[Records excerpted from a collection]
== == ==
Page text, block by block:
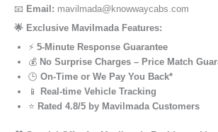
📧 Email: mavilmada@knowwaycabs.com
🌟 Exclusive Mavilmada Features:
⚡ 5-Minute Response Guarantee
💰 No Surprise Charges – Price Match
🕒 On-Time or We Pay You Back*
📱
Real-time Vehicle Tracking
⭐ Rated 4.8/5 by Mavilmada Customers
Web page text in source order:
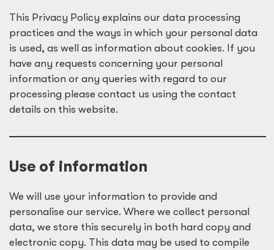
== == ==
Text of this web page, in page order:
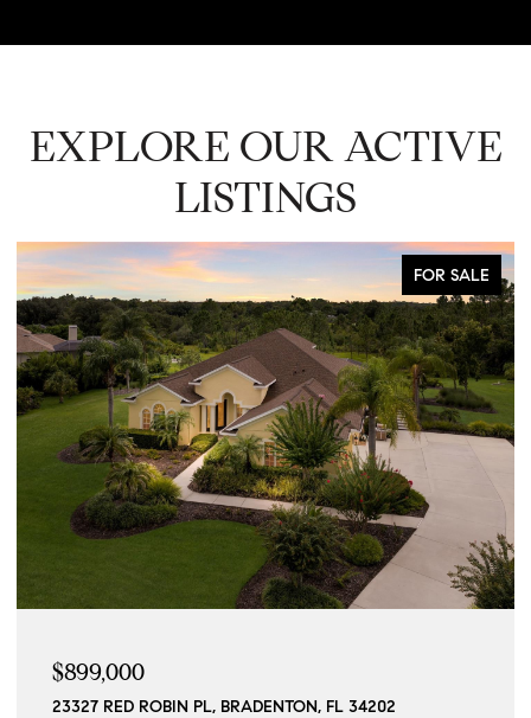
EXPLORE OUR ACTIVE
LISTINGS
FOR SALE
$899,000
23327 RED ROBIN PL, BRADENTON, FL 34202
== == ==
## Exercise
Starting at the line containing "Page text, block" and stopping at the line containing "Web page text", output each line exactly as it appears above. Leave out the pictures.

## Your response
Page text, block by block:
📧 Email: mavilmada@knowwaycabs.com
🌟 Exclusive Mavilmada Features:
⚡ 5-Minute Response Guarantee
💰 No Surprise Charges – Price Match
🕒 On-Time or We Pay You Back*
📱
Real-time Vehicle Tracking
⭐ Rated 4.8/5 by Mavilmada Customers
Web page text in source order:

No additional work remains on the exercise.